---------- Records supplied ----------
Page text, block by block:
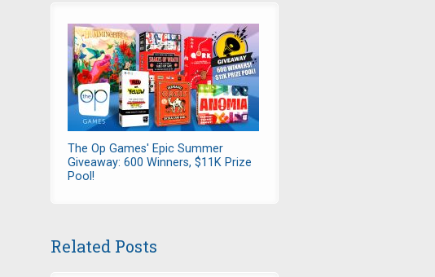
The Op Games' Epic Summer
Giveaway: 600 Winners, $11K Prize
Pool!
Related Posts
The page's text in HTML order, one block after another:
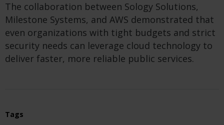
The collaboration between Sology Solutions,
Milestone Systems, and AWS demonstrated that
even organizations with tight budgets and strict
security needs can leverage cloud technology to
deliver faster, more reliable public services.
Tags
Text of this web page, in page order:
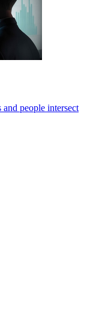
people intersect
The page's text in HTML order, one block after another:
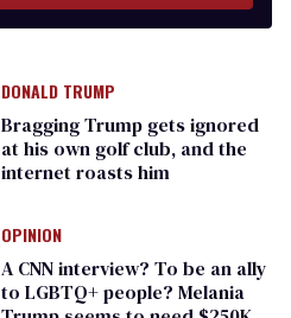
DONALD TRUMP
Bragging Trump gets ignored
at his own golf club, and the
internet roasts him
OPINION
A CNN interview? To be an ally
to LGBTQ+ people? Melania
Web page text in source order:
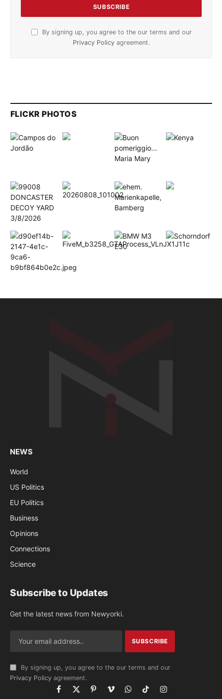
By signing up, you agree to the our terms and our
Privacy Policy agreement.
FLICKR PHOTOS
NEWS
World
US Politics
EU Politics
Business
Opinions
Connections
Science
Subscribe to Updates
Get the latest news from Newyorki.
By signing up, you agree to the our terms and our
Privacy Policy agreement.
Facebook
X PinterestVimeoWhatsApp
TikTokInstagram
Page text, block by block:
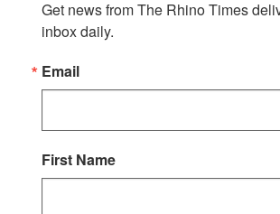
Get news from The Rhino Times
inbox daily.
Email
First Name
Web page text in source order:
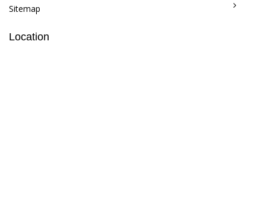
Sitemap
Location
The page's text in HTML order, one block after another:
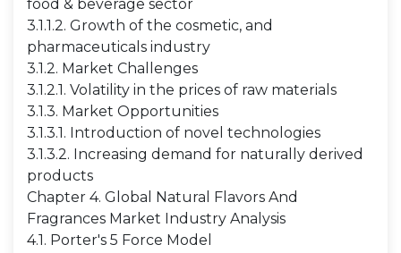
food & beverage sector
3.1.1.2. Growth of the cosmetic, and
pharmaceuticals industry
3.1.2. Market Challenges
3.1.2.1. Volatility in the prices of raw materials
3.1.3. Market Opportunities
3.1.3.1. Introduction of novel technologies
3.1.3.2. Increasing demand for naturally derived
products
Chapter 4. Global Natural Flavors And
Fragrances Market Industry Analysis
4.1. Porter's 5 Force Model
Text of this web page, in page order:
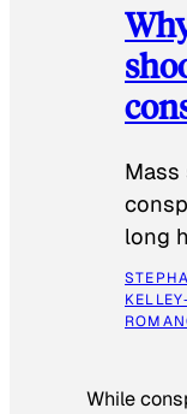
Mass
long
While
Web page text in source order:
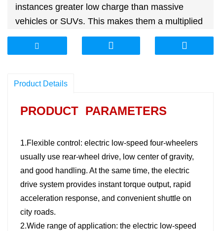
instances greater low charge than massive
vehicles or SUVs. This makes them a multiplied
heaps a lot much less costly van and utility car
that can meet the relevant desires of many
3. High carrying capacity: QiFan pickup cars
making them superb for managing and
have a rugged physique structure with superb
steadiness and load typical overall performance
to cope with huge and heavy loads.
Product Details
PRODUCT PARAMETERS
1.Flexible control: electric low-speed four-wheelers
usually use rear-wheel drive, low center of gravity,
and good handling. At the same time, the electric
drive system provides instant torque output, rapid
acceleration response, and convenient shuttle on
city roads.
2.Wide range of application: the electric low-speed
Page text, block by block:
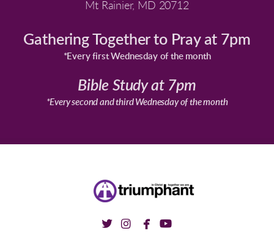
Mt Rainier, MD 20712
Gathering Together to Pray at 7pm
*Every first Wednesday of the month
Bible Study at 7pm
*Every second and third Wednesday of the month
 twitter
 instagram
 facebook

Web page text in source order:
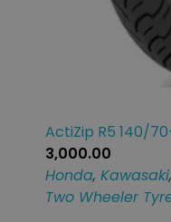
----------
Work task → Each entry above must be repeated word for word, minus its images.

Exercise output →
Page text, block by block:
The Op Games' Epic Summer
Giveaway: 600 Winners, $11K Prize
Pool!
Related Posts
The page's text in HTML order, one block after another:
The collaboration between Sology Solutions,
Milestone Systems, and AWS demonstrated that
even organizations with tight budgets and strict
security needs can leverage cloud technology to
deliver faster, more reliable public services.
Tags
Text of this web page, in page order:
people intersect
The page's text in HTML order, one block after another:
DONALD TRUMP
Bragging Trump gets ignored
at his own golf club, and the
internet roasts him
OPINION
A CNN interview? To be an ally
to LGBTQ+ people? Melania
Web page text in source order:
By signing up, you agree to the our terms and our
Privacy Policy agreement.
FLICKR PHOTOS
NEWS
World
US Politics
EU Politics
Business
Opinions
Connections
Science
Subscribe to Updates
Get the latest news from Newyorki.
By signing up, you agree to the our terms and our
Privacy Policy agreement.
Facebook
X PinterestVimeoWhatsApp
TikTokInstagram
Page text, block by block:
Get news from The Rhino Times
inbox daily.
Email
First Name
Web page text in source order:
Sitemap
Location
The page's text in HTML order, one block after another:
food & beverage sector
3.1.1.2. Growth of the cosmetic, and
pharmaceuticals industry
3.1.2. Market Challenges
3.1.2.1. Volatility in the prices of raw materials
3.1.3. Market Opportunities
3.1.3.1. Introduction of novel technologies
3.1.3.2. Increasing demand for naturally derived
products
Chapter 4. Global Natural Flavors And
Fragrances Market Industry Analysis
4.1. Porter's 5 Force Model
Text of this web page, in page order:
Mass
long
While
Web page text in source order:
instances greater low charge than massive
vehicles or SUVs. This makes them a multiplied
heaps a lot much less costly van and utility car
that can meet the relevant desires of many
3. High carrying capacity: QiFan pickup cars
making them superb for managing and
have a rugged physique structure with superb
steadiness and load typical overall performance
to cope with huge and heavy loads.
Product Details
PRODUCT PARAMETERS
1.Flexible control: electric low-speed four-wheelers
usually use rear-wheel drive, low center of gravity,
and good handling. At the same time, the electric
drive system provides instant torque output, rapid
acceleration response, and convenient shuttle on
city roads.
2.Wide range of application: the electric low-speed
Page text, block by block:
Mt Rainier, MD 20712
Gathering Together to Pray at 7pm
*Every first Wednesday of the month
Bible Study at 7pm
*Every second and third Wednesday of the month
 twitter
 instagram
 facebook

Web page text in source order:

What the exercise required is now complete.